Stilistisch bewegen diese sich in einer imposanten und sehr inspirierenden Mischungen aus Epic und HipHop. Fast alle Stücke von Zack Hemsey kann man auf seinem offiziellen YouTube Kanal kostenlos anhören. Wer aber den Künstler direkt unterstützen will, kann sie aber auch z.B.: auf Amazon erwerben.




Musiktipp: Cryo Chamber

Heute gibt es mal einen Musiktipp von mir, der vor allem für die Horrorautoren  und -leser unter euch interessant sein sollte. Denn das, was die Künstler des Labels Cryo Chamber produzieren, bewegt sich irgendwo zwischen Musik, Dark Epic Ambient (oder so), sogenannten Soundspaces (Landschaften aus Tönen) und übernatürlichen Klängen, die durch Mark und Bein gehen.

So haben die Künstler bereits Lovecrafts „Alten“ mit den Alben Cuthulhu, Azathoth, The Untold und Nyarlathotep vertont. Diese Klänge beschwören, insbesondere im Dunkeln, Visionen von zerbröckelnden, toten Städten, sterbenden Welten und unbenennbaren Schrecken, die durch Zeit und Raum kriechen.
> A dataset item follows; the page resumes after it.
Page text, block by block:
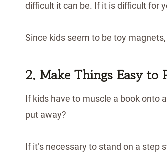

Und wer danach noch nicht genug hat oder bereits dem Wahnsinn verfallen ist, kann sich auf stundenlange, hypnotische Musikstücke mit so wolligen Titeln wie Alien Abduction Music, Dungeon Music, Nightmare Music, Psychosis und Within Ruins freuen. Ein heißer Tipp ist auch der Halloween Mix 2016, denn es wie fast alle Stücke der Cyro Chamber auch kostenlos und offiziell auf YouTube gibt. Wer aber die Künstler unterstützen will, kann sich die Stücke als CD oder Download auch auf deren offiziellen Website oder bei  Amazon kaufen.

Ph’nglui mglw’nafh Cthulhu R’lyeh wgah’nagl fhtagn!